== EXERCISE MATERIAL ==

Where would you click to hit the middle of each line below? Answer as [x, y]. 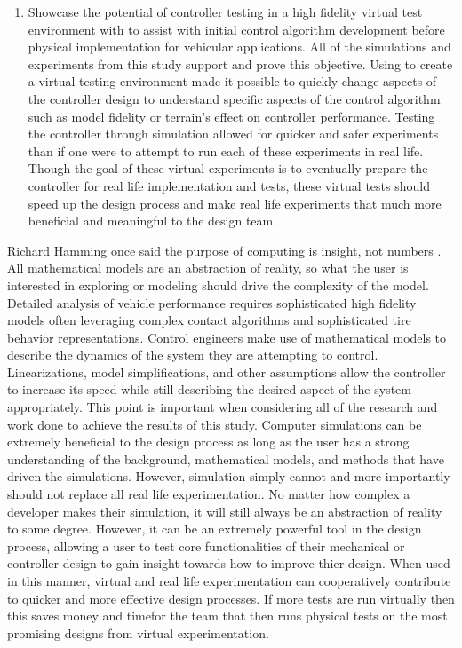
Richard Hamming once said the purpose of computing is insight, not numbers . [224, 250]
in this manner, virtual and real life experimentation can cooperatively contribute [229, 581]
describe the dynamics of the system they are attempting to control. [193, 355]
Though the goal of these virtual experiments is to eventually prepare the [228, 168]
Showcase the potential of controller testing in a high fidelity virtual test [225, 12]
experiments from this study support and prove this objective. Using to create [240, 63]
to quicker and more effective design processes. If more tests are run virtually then [231, 598]
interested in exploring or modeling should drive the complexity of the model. [218, 284]
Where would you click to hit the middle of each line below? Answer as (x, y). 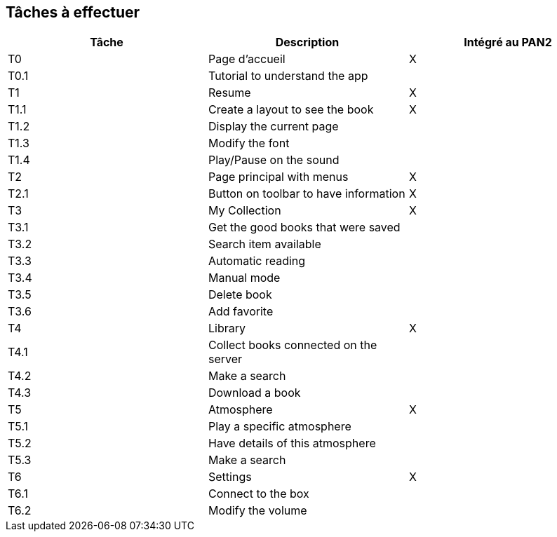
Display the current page (273, 127)
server (225, 359)
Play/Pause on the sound (274, 160)
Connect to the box (259, 494)
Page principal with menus (278, 177)
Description (307, 42)
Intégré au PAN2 (508, 42)
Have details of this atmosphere (292, 443)

===

## EXERCISE OBJECTIVE
Once the line containing "to quicker and" has been copied, stop; everything from the first line of the data up to it must be copied exactly, without pictures.

## ANSWER FOR THIS EXERCISE
Where would you click to hit the middle of each line below? Answer as [x, y]. 
Richard Hamming once said the purpose of computing is insight, not numbers . [224, 250]
in this manner, virtual and real life experimentation can cooperatively contribute [229, 581]
describe the dynamics of the system they are attempting to control. [193, 355]
Though the goal of these virtual experiments is to eventually prepare the [228, 168]
Showcase the potential of controller testing in a high fidelity virtual test [225, 12]
experiments from this study support and prove this objective. Using to create [240, 63]
to quicker and more effective design processes. If more tests are run virtually then [231, 598]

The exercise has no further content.